The task
Each record must come back unchanged in your answer, stripped of its images.

── Source records ──

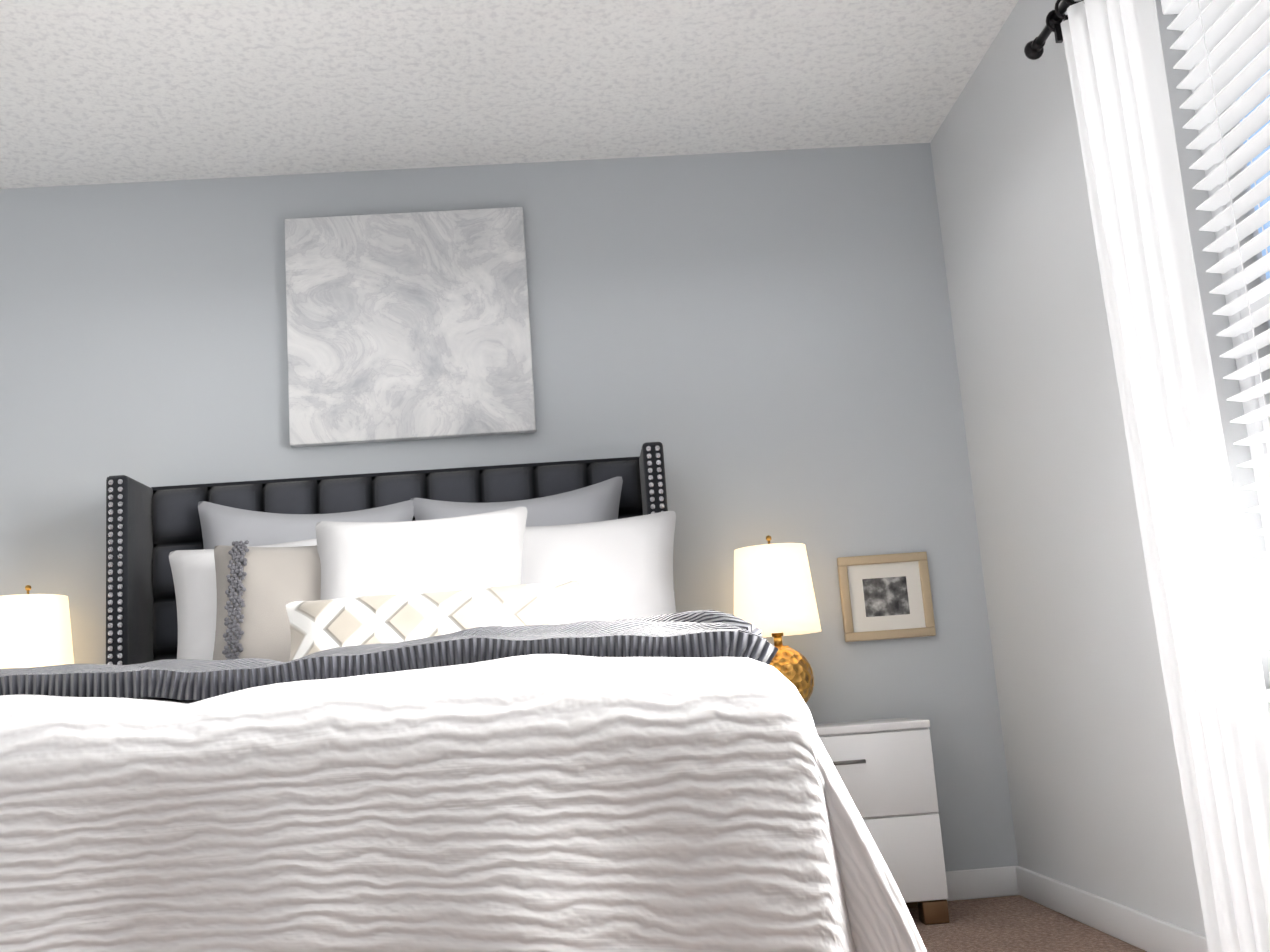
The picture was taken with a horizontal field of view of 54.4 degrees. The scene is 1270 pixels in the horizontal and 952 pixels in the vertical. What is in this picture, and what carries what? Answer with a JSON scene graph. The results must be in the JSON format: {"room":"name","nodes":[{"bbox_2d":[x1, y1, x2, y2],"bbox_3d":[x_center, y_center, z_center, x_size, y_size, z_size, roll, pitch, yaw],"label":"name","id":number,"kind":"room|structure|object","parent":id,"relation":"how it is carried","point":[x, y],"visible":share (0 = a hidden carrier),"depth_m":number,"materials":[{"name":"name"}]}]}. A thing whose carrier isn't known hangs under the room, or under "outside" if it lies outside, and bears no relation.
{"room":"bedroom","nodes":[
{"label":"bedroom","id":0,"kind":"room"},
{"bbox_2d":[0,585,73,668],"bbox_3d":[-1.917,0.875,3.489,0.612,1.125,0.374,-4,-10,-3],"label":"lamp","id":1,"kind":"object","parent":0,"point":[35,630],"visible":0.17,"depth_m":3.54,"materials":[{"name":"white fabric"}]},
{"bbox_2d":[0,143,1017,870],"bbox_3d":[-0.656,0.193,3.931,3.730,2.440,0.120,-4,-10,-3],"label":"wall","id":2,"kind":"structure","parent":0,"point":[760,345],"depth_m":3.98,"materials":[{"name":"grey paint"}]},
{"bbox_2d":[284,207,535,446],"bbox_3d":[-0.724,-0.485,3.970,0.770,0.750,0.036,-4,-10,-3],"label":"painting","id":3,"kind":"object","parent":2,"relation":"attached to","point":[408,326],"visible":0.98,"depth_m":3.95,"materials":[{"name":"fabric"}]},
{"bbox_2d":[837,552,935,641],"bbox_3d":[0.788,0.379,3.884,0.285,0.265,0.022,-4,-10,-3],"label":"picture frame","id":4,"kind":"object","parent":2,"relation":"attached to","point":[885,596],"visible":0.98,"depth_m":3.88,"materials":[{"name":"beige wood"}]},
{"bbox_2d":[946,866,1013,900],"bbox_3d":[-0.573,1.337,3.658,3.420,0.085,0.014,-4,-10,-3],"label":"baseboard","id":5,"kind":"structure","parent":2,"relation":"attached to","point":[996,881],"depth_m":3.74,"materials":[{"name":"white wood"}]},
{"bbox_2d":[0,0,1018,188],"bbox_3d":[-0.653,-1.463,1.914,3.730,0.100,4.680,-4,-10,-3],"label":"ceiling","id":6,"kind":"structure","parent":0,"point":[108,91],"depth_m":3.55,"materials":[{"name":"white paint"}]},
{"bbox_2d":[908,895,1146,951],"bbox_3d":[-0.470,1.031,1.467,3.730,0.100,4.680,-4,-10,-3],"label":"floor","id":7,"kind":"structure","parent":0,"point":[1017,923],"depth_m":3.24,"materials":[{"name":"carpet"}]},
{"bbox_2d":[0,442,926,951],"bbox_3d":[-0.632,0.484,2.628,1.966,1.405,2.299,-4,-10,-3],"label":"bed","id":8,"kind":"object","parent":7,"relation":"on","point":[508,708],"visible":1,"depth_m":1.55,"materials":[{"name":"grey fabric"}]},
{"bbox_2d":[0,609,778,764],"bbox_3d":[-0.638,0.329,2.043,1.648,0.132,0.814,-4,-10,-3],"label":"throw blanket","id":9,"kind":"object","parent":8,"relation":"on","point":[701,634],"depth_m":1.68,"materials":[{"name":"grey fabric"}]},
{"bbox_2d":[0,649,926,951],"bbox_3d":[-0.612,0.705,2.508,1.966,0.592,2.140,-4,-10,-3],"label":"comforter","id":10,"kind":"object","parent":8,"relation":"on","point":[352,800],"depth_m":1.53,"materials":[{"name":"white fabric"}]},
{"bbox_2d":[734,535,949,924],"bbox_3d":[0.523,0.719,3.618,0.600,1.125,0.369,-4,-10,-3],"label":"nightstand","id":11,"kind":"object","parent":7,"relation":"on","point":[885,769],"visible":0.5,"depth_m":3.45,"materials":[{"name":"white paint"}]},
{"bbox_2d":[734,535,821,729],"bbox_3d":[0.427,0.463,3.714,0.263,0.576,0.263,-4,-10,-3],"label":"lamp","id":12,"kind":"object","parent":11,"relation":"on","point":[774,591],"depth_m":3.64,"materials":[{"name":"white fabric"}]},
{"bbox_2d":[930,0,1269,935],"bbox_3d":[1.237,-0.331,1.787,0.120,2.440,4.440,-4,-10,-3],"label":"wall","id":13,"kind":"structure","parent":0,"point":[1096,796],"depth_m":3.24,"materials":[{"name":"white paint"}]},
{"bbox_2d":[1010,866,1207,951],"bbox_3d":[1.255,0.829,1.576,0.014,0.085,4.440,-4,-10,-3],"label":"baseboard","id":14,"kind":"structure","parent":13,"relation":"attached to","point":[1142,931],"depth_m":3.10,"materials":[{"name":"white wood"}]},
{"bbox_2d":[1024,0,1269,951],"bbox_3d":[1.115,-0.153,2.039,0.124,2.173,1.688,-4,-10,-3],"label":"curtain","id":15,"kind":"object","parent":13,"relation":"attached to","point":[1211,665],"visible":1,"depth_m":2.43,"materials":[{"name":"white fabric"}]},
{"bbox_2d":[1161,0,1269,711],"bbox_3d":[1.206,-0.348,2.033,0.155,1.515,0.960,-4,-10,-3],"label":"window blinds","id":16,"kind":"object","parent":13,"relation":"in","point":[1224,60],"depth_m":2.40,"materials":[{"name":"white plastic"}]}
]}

───

Solution for this exercise
The picture was taken with a horizontal field of view of 54.4 degrees. The scene is 1270 pixels in the horizontal and 952 pixels in the vertical. What is in this picture, and what carries what? Answer with a JSON scene graph. The results must be in the JSON format: {"room":"name","nodes":[{"bbox_2d":[x1, y1, x2, y2],"bbox_3d":[x_center, y_center, z_center, x_size, y_size, z_size, roll, pitch, yaw],"label":"name","id":number,"kind":"room|structure|object","parent":id,"relation":"how it is carried","point":[x, y],"visible":share (0 = a hidden carrier),"depth_m":number,"materials":[{"name":"name"}]}]}. A thing whose carrier isn't known hangs under the room, or under "outside" if it lies outside, and bears no relation.
{"room":"bedroom","nodes":[
{"label":"bedroom","id":0,"kind":"room"},
{"bbox_2d":[0,585,73,668],"bbox_3d":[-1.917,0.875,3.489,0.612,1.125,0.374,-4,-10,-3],"label":"lamp","id":1,"kind":"object","parent":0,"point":[35,630],"visible":0.17,"depth_m":3.54,"materials":[{"name":"white fabric"}]},
{"bbox_2d":[0,143,1017,870],"bbox_3d":[-0.656,0.193,3.931,3.730,2.440,0.120,-4,-10,-3],"label":"wall","id":2,"kind":"structure","parent":0,"point":[760,345],"depth_m":3.98,"materials":[{"name":"grey paint"}]},
{"bbox_2d":[284,207,535,446],"bbox_3d":[-0.724,-0.485,3.970,0.770,0.750,0.036,-4,-10,-3],"label":"painting","id":3,"kind":"object","parent":2,"relation":"attached to","point":[408,326],"visible":0.98,"depth_m":3.95,"materials":[{"name":"fabric"}]},
{"bbox_2d":[837,552,935,641],"bbox_3d":[0.788,0.379,3.884,0.285,0.265,0.022,-4,-10,-3],"label":"picture frame","id":4,"kind":"object","parent":2,"relation":"attached to","point":[885,596],"visible":0.98,"depth_m":3.88,"materials":[{"name":"beige wood"}]},
{"bbox_2d":[946,866,1013,900],"bbox_3d":[-0.573,1.337,3.658,3.420,0.085,0.014,-4,-10,-3],"label":"baseboard","id":5,"kind":"structure","parent":2,"relation":"attached to","point":[996,881],"depth_m":3.74,"materials":[{"name":"white wood"}]},
{"bbox_2d":[0,0,1018,188],"bbox_3d":[-0.653,-1.463,1.914,3.730,0.100,4.680,-4,-10,-3],"label":"ceiling","id":6,"kind":"structure","parent":0,"point":[108,91],"depth_m":3.55,"materials":[{"name":"white paint"}]},
{"bbox_2d":[908,895,1146,951],"bbox_3d":[-0.470,1.031,1.467,3.730,0.100,4.680,-4,-10,-3],"label":"floor","id":7,"kind":"structure","parent":0,"point":[1017,923],"depth_m":3.24,"materials":[{"name":"carpet"}]},
{"bbox_2d":[0,442,926,951],"bbox_3d":[-0.632,0.484,2.628,1.966,1.405,2.299,-4,-10,-3],"label":"bed","id":8,"kind":"object","parent":7,"relation":"on","point":[508,708],"visible":1,"depth_m":1.55,"materials":[{"name":"grey fabric"}]},
{"bbox_2d":[0,609,778,764],"bbox_3d":[-0.638,0.329,2.043,1.648,0.132,0.814,-4,-10,-3],"label":"throw blanket","id":9,"kind":"object","parent":8,"relation":"on","point":[701,634],"depth_m":1.68,"materials":[{"name":"grey fabric"}]},
{"bbox_2d":[0,649,926,951],"bbox_3d":[-0.612,0.705,2.508,1.966,0.592,2.140,-4,-10,-3],"label":"comforter","id":10,"kind":"object","parent":8,"relation":"on","point":[352,800],"depth_m":1.53,"materials":[{"name":"white fabric"}]},
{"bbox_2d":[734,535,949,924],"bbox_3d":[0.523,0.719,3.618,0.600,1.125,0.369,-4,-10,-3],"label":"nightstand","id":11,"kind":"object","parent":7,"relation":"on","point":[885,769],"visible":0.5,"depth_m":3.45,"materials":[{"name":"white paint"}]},
{"bbox_2d":[734,535,821,729],"bbox_3d":[0.427,0.463,3.714,0.263,0.576,0.263,-4,-10,-3],"label":"lamp","id":12,"kind":"object","parent":11,"relation":"on","point":[774,591],"depth_m":3.64,"materials":[{"name":"white fabric"}]},
{"bbox_2d":[930,0,1269,935],"bbox_3d":[1.237,-0.331,1.787,0.120,2.440,4.440,-4,-10,-3],"label":"wall","id":13,"kind":"structure","parent":0,"point":[1096,796],"depth_m":3.24,"materials":[{"name":"white paint"}]},
{"bbox_2d":[1010,866,1207,951],"bbox_3d":[1.255,0.829,1.576,0.014,0.085,4.440,-4,-10,-3],"label":"baseboard","id":14,"kind":"structure","parent":13,"relation":"attached to","point":[1142,931],"depth_m":3.10,"materials":[{"name":"white wood"}]},
{"bbox_2d":[1024,0,1269,951],"bbox_3d":[1.115,-0.153,2.039,0.124,2.173,1.688,-4,-10,-3],"label":"curtain","id":15,"kind":"object","parent":13,"relation":"attached to","point":[1211,665],"visible":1,"depth_m":2.43,"materials":[{"name":"white fabric"}]},
{"bbox_2d":[1161,0,1269,711],"bbox_3d":[1.206,-0.348,2.033,0.155,1.515,0.960,-4,-10,-3],"label":"window blinds","id":16,"kind":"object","parent":13,"relation":"in","point":[1224,60],"depth_m":2.40,"materials":[{"name":"white plastic"}]}
]}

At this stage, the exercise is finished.